Di fronte alla cattiva fede dimostrata dal governo inglese e alla brutalità del suo progetto di legge sul mercato interno, l’Unione europea deve poter accettare esplicitamente il rischio di un “no deal”. Una cosa che non è evidentemente auspicabile dal punto di vista economico, ma che cosa può fare Bruxelles di fronte a un partner che non rispetta i suoi impegni?

Nel frattempo si afferma che non si vuole avere un concorrente alle nostre porte che diventi una sorta di “Singapore sul Tamigi”, ma nell’Ue sono già tollerati diversi paradisi fiscali. In queste circostanze è difficile chiedere a uno Stato terzo di adottare un atteggiamento più virtuoso mentre si chiude un occhio con alcuni Stati membri.

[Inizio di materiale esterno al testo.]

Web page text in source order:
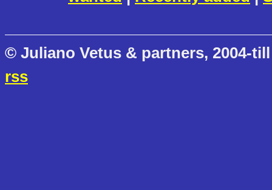
© Juliano Vetus & partners, 2004-
rss
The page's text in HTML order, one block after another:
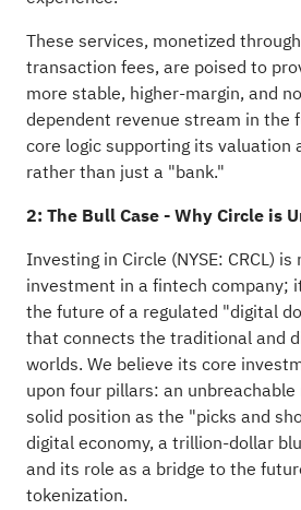
These services, monetized
transaction fees, are poised to
more stable, higher-margin, and
dependent revenue stream in the
core logic supporting its valuation
rather than just a "bank."
2: The Bull Case - Why Circle is
Investing in Circle (NYSE: CRCL)
investment in a fintech company;
the future of a regulated "digital
that connects the traditional and
worlds. We believe its core
upon four pillars: an
solid position as the "picks and
digital economy, a trillion-dollar
and its role as a bridge to the
tokenization.
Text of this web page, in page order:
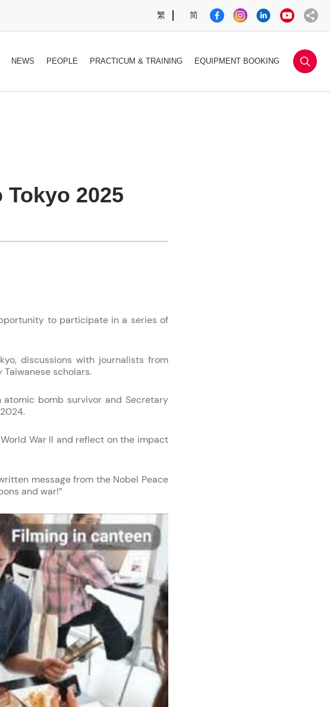
简
繁
NEWS PEOPLE PRACTICUM & TRAINING EQUIPMENT BOOKING
2025
to participate in a series of
discussions with journalists from
scholars.
bomb survivor and Secretary
War II and reflect on the impact
message from the Nobel Peace
and war!”
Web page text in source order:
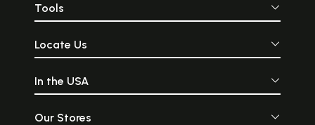
Tools
Locate Us
In the USA
Our Stores
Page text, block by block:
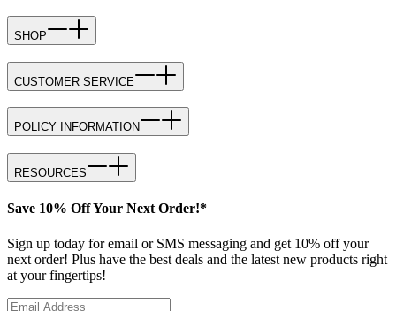
SHOP
CUSTOMER SERVICE
POLICY INFORMATION
RESOURCES
Save 10% Off Your Next Order!*
Sign up today for email or SMS messaging and get 10% off your
next order! Plus have the best deals and the latest new products right
at your fingertips!
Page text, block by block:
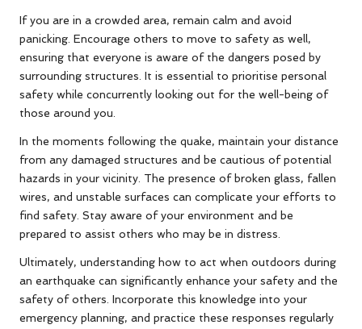
If you are in a crowded area, remain calm and avoid
panicking. Encourage others to move to safety as well,
ensuring that everyone is aware of the dangers posed by
surrounding structures. It is essential to prioritise personal
safety while concurrently looking out for the well-being of
those around you.
In the moments following the quake, maintain your distance
from any damaged structures and be cautious of potential
hazards in your vicinity. The presence of broken glass, fallen
wires, and unstable surfaces can complicate your efforts to
find safety. Stay aware of your environment and be
prepared to assist others who may be in distress.
Ultimately, understanding how to act when outdoors during
an earthquake can significantly enhance your safety and the
safety of others. Incorporate this knowledge into your
emergency planning, and practice these responses regularly
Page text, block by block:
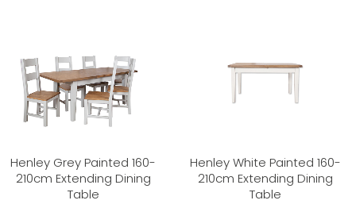
Henley Grey Painted 160-
210cm Extending Dining
Table
Henley White Painted 160-
210cm Extending Dining
Table
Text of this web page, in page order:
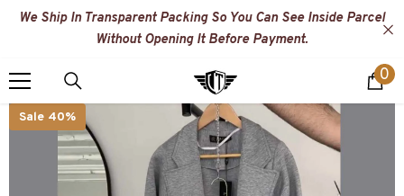
SKIP TO CONTENT
We Ship In Transparent Packing So You Can See Inside Parcel
Without Opening It Before Payment.
00
Sale 40%
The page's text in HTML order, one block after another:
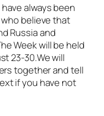
always been
believe that
Russia and
Week will be held
23-30.We will
together and tell
if you have not
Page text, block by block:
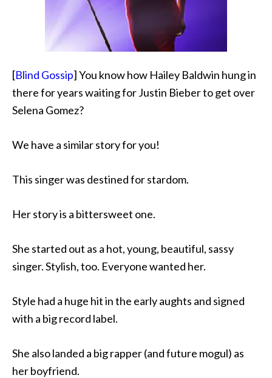
[Blind Gossip] You know how Hailey Baldwin hung in
there for years waiting for Justin Bieber to get over
Selena Gomez?
We have a similar story for you!
This singer was destined for stardom.
Her story is a bittersweet one.
She started out as a hot, young, beautiful, sassy
singer. Stylish, too. Everyone wanted her.
Style had a huge hit in the early aughts and signed
with a big record label.
She also landed a big rapper (and future mogul) as
her boyfriend.
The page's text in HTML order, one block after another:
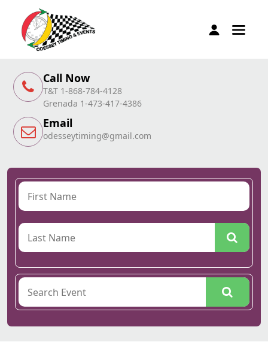
Call Now
T&T 1-868-784-4128
Grenada 1-473-417-4386
Email
odesseytiming@gmail.com
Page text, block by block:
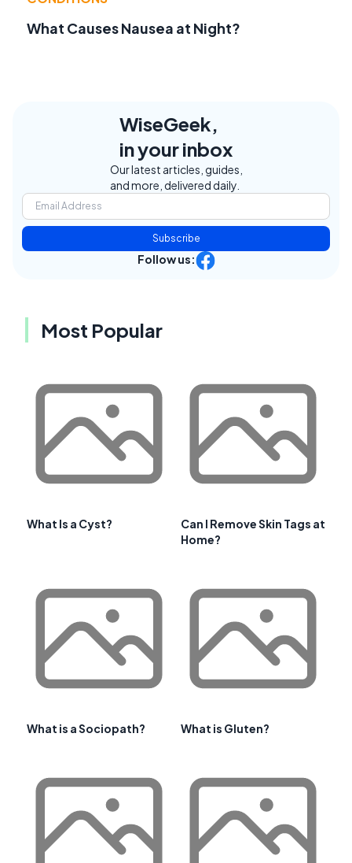
What Causes Nausea at Night?
WiseGeek,
in your inbox
Our latest articles, guides,
and more, delivered daily.
Subscribe
Follow us:
Most Popular
What Is a Cyst?
Can I Remove Skin Tags at
Home?
What is a Sociopath? What is Gluten?
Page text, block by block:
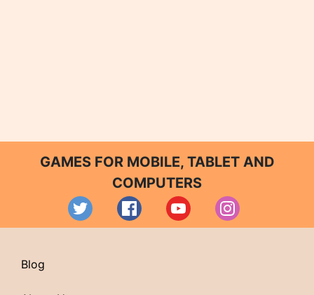
GAMES FOR MOBILE, TABLET AND
COMPUTERS
Blog
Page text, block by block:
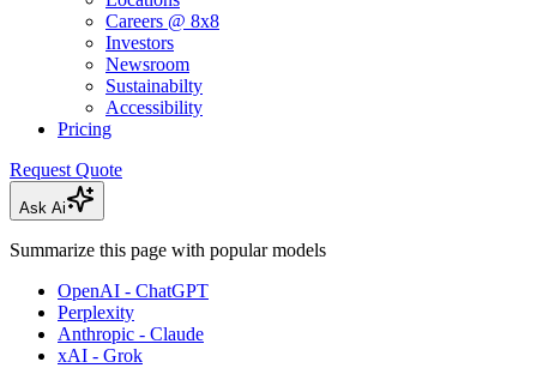
Careers @ 8x8
Investors
Newsroom
Sustainabilty
Accessibility
Pricing
Request Quote
Ask Ai
Summarize this page with popular models
OpenAI - ChatGPT
Perplexity
Anthropic - Claude
xAI - Grok

È ancora possibile che un accordo sia concluso e che entri in vigore il 1° gennaio 2021?

Questa prospettiva si sta progressivamente allontanando a causa di un certo numero di obblighi procedurali da rispettare. Da parte inglese si dovrà legiferare per adattare l’accordo concluso nel proprio diritto interno. Le cose possono andare piuttosto velocemente perché l’accordo di uscita non prevede un ruolo importante da parte del parlamento. Si tratta quindi di qualcosa che potrà essere risolto nell’arco di una quindicina di giorni.

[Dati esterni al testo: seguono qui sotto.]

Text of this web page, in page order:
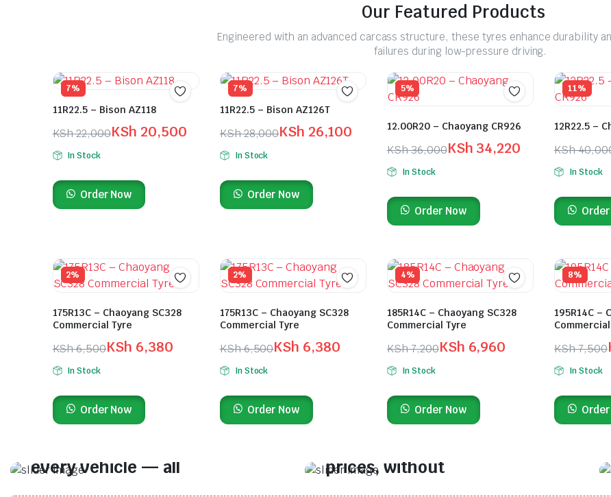
Shop Here
Our Featured Products
Engineered with an advanced carcass structure, these tyres enhance durability
failures during low-pressure driving.
7%
11R22.5 – Bison AZ118
KSh22,000KSh 20,500
In Stock
Order Now
7%
11R22.5 – Bison AZ126T
KSh28,000KSh 26,100
In Stock
Order Now
5%
12.00R20 – Chaoyang CR926
KSh36,000KSh 34,220
In Stock
Order Now
11%
12R22.5 –
KSh
In Stock
2%
175R13C – Chaoyang SC328
Commercial Tyre
KSh6,500KSh 6,380
In Stock
Order Now
2%
175R13C – Chaoyang SC328
Commercial Tyre
KSh6,500KSh 6,380
In Stock
Order Now
4%
185R14C – Chaoyang SC328
Commercial Tyre
KSh7,200KSh 6,960
In Stock
Order Now
8%
195R14C –
KSh7,500
In Stock
every vehicle — all
On Sale This Week
Find top-performing
prices, without
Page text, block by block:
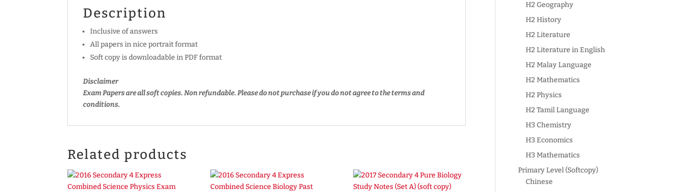
Description
Inclusive of answers
All papers in nice portrait format
Soft copy is downloadable in PDF format
Disclaimer
Exam Papers are all soft copies. Non refundable. Please do not purchase if you do not agree to the terms and
conditions.
Related products
H2 Geography
H2 History
H2 Literature
H2 Literature in English
H2 Malay Language
H2 Mathematics
H2 Physics
H2 Tamil Language
H3 Chemistry
H3 Economics
H3 Mathematics
Primary Level (Softcopy)
Chinese
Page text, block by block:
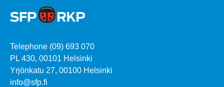
Telephone (09) 693 070
PL 430, 00101 Helsinki
Yrjönkatu 27, 00100 Helsinki
info@sfp.fi
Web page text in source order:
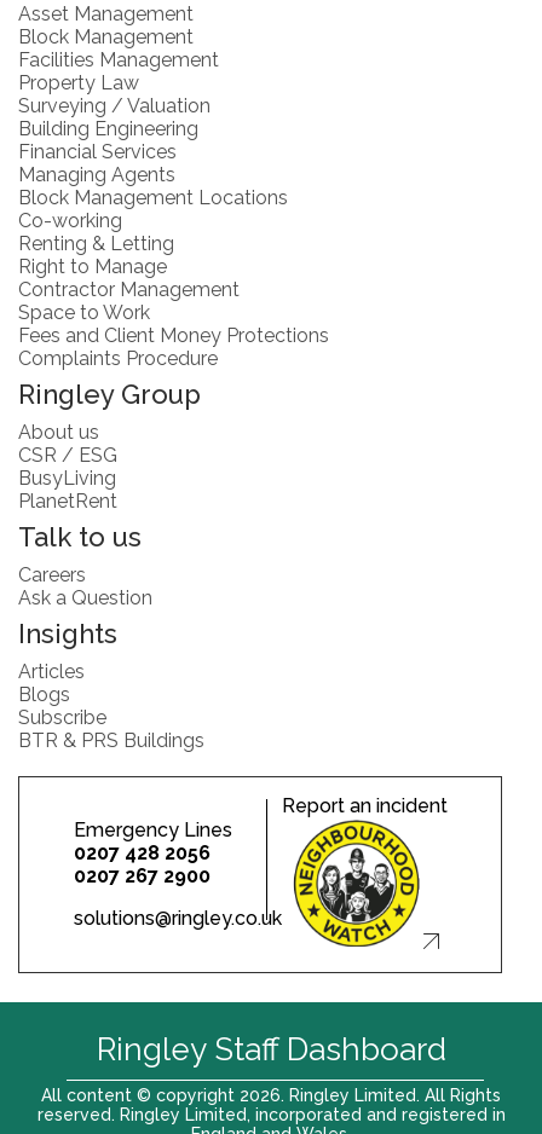
Asset Management
Block Management
Facilities Management
Property Law
Surveying / Valuation
Building Engineering
Financial Services
Managing Agents
Block Management Locations
Co-working
Renting & Letting
Right to Manage
Contractor Management
Space to Work
Fees and Client Money Protections
Complaints Procedure
Ringley Group
About us
CSR / ESG
BusyLiving
PlanetRent
Talk to us
Careers
Ask a Question
Insights
Articles
Blogs
Subscribe
BTR & PRS Buildings
Emergency Lines
0207 428 2056
0207 267 2900
solutions@ringley.co.uk
Report an incident
All content © copyright 2026. Ringley Limited. All Rights
reserved. Ringley Limited, incorporated and registered in
Ringley Staff Dashboard

Da parte europea la procedura sarà invece molto più lunga. Il Consiglio e il Parlamento devono dare il loro accordo, cosa che in linea di principio può prendere del tempo. Poi, il testo dovrà essere ratificato da tutti gli Stati membri sulla base delle loro norme costituzionali che possono contenere delle procedure accelerate. Tutto ciò richiederà diverse settimane, senza parlare poi dei possibili ricorsi alla Corte di giustizia. Di conseguenza credo che sarà ancora possibile discutere fino a metà novembre, momento a partire dal quale bisognerà cominciare a preoccuparsi.

Se a questa data le due parti fossero in una situazione di stallo, è possibile immaginare diverse soluzioni giuridiche come l’applicazione anticipata di alcuni dispositivi o posticipare un’entrata in vigore per favorire alcuni settori, cosa che porterebbe di fatto a prolungare il periodo di transizione. Il diritto fornisce un certo numero di soluzioni, ma è poco probabile che Johnson voglia giocare i tempi supplementari.